(Saved data entries)
Start of Block
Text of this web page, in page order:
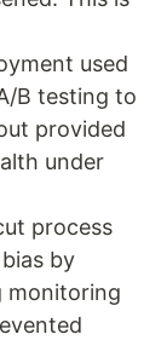
used
B testing to
provided
under
process
by
monitoring
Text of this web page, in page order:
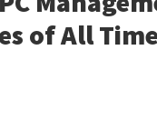
of All Time
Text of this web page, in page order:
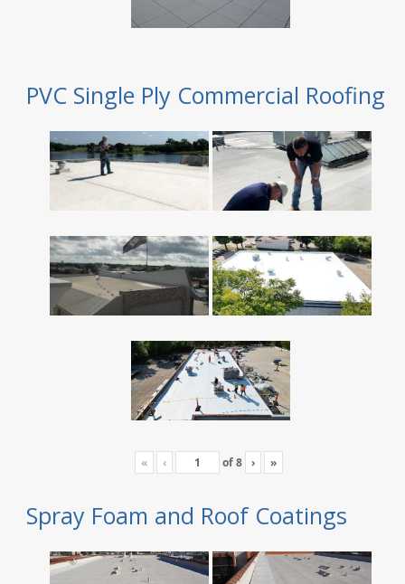
PVC Single Ply Commercial Roofing
« ‹ of8 › »
Spray Foam and Roof Coatings
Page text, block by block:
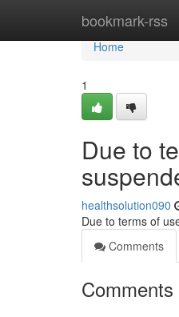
End of Block
EXERCISE DIRECTIONS:
Return every line above word for word, minus images.

OUTPUT OF THE EXERCISE:
Text of this web page, in page order:
used
B testing to
provided
under
process
by
monitoring
Text of this web page, in page order:
of All Time
Text of this web page, in page order:
PVC Single Ply Commercial Roofing
« ‹ of8 › »
Spray Foam and Roof Coatings
Page text, block by block:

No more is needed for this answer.